# doc2vec: How To Implement doc2vec

### Train Our Own Model

In [2]:
# Read in data, clean it, and then split into train and test sets
import gensim
import pandas as pd
from sklearn.model_selection import train_test_split
pd.set_option('display.max_colwidth', 100)

messages = pd.read_csv('../data/spam.csv', encoding='latin-1')
messages = messages.drop(labels = ["Unnamed: 2", "Unnamed: 3", "Unnamed: 4"], axis = 1)
messages.columns = ["label", "text"]
messages['text_clean'] = messages['text'].apply(lambda x: gensim.utils.simple_preprocess(x))

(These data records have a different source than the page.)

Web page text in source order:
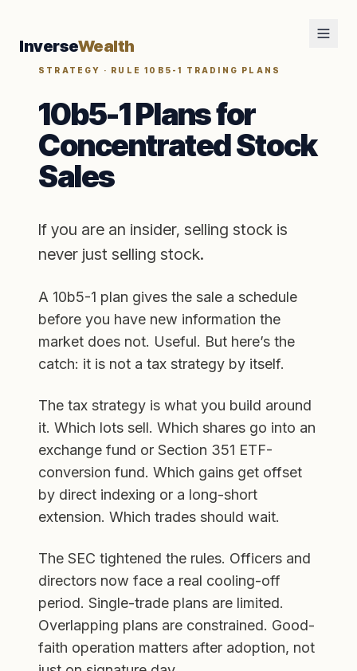
InverseWealth
STRATEGY · RULE 10B5-1 TRADING PLANS
10b5-1 Plans for
Concentrated Stock
Sales
If you are an insider, selling stock is
never just selling stock.
A 10b5-1 plan gives the sale a schedule
before you have new information the
market does not. Useful. But here’s the
catch: it is not a tax strategy by itself.
The tax strategy is what you build around
it. Which lots sell. Which shares go into an
exchange fund or Section 351 ETF-
conversion fund. Which gains get offset
by direct indexing or a long-short
extension. Which trades should wait.
The SEC tightened the rules. Officers and
directors now face a real cooling-off
period. Single-trade plans are limited.
Overlapping plans are constrained. Good-
faith operation matters after adoption, not
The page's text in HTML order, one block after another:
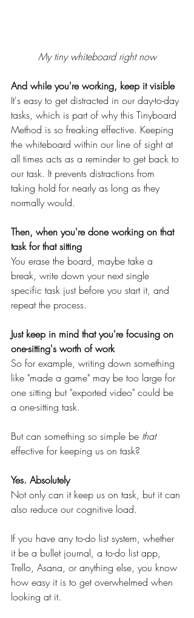
My tiny whiteboard right now
And while you're working, keep it visible
It's easy to get distracted in our day-to-day
tasks, which is part of why this Tinyboard
Method is so freaking effective. Keeping
the whiteboard within our line of sight at
all times acts as a reminder to get back to
our task. It prevents distractions from
taking hold for nearly as long as they
normally would.
Then, when you're done working on that
task for that sitting
You erase the board, maybe take a
break, write down your next single
specific task just before you start it, and
repeat the process.
Just keep in mind that you're focusing on
one-sitting's worth of work
So for example, writing down something
like "made a game" may be too large for
one sitting but "exported video" could be
a one-sitting task.
But can something so simple be that
effective for keeping us on task?
Yes. Absolutely
Not only can it keep us on task, but it can
also reduce our cognitive load.
If you have any to-do list system, whether
it be a bullet journal, a to-do list app,
Trello, Asana, or anything else, you know
how easy it is to get overwhelmed when
looking at it.
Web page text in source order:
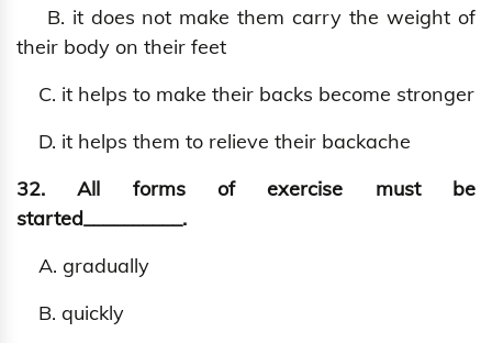
B. it does not make them carry the weight of
their body on their feet
C. it helps to make their backs become stronger
D. it helps them to relieve their backache
32. All forms of exercise must be
started__________.
A. gradually
B. quickly
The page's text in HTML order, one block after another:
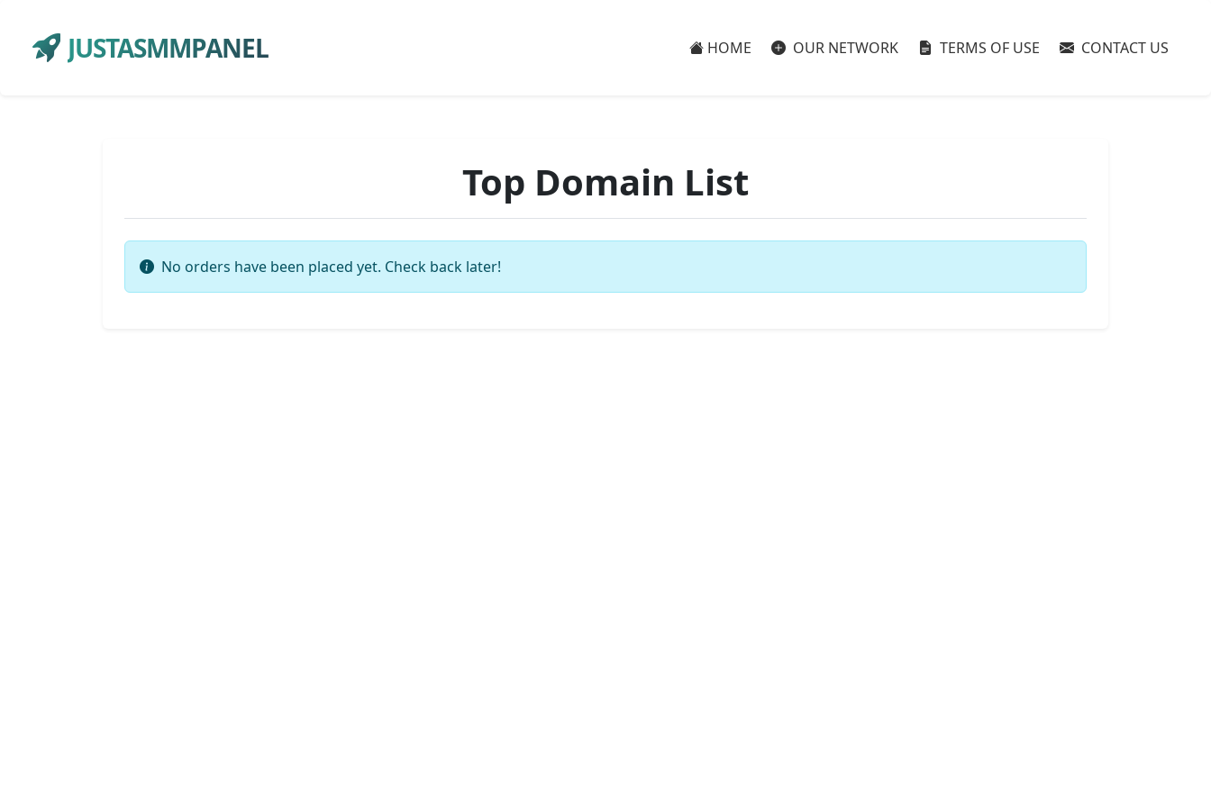
JUSTASMMPANEL HOME OUR NETWORK TERMS OF USE CONTACT US
Top Domain List
No orders have been placed yet. Check back later!
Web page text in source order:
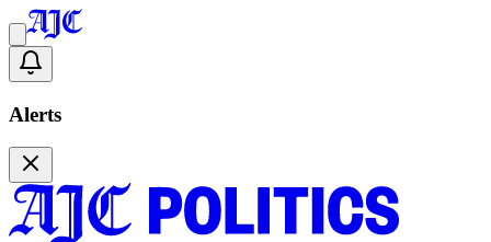
Alerts
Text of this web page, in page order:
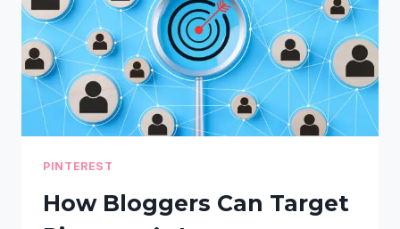
STEP
GUIDE
PINTEREST
How Bloggers Can Target
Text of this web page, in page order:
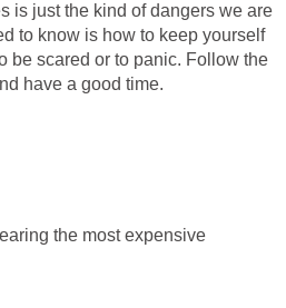
is just the kind of dangers we are
to know is how to keep yourself
be scared or to panic. Follow the
have a good time.
the most expensive
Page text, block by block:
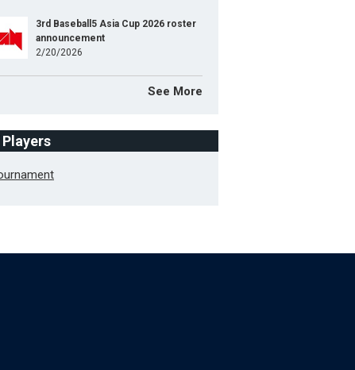
3rd Baseball5 Asia Cup 2026 roster
announcement
2/20/2026
See More

X_train, X_test, y_train, y_test = train_test_split(messages['text_clean'],
                                                    messages['label'], test_size=0.2)

In [3]:
# Create tagged document objects to prepare to train the model
tagged_docs = [gensim.models.doc2vec.TaggedDocument(v, [i]) for i, v in enumerate(X_train)]

In [4]:
# Look at what a tagged document looks like
tagged_docs[0]

TaggedDocument(words=['lol', 'yes', 'our', 'friendship', 'is', 'hanging', 'on', 'thread', 'cause', 'won', 'buy', 'stuff'], tags=[0])

In [5]:
# Train a basic doc2vec model
d2v_model = gensim.models.Doc2Vec(tagged_docs, vector_size=100, window=5, min_count=2)

In [None]:
# What happens if we pass in a single word like we did for word2vec?
d2v_model.infer_vector('text')

# TypeError: Parameter doc_words of infer_vector() must be a list of strings (not a single string).

In [7]:
# What happens if we pass in a list of words?
d2v_model.infer_vector(['i', 'am', 'learning', 'nlp'])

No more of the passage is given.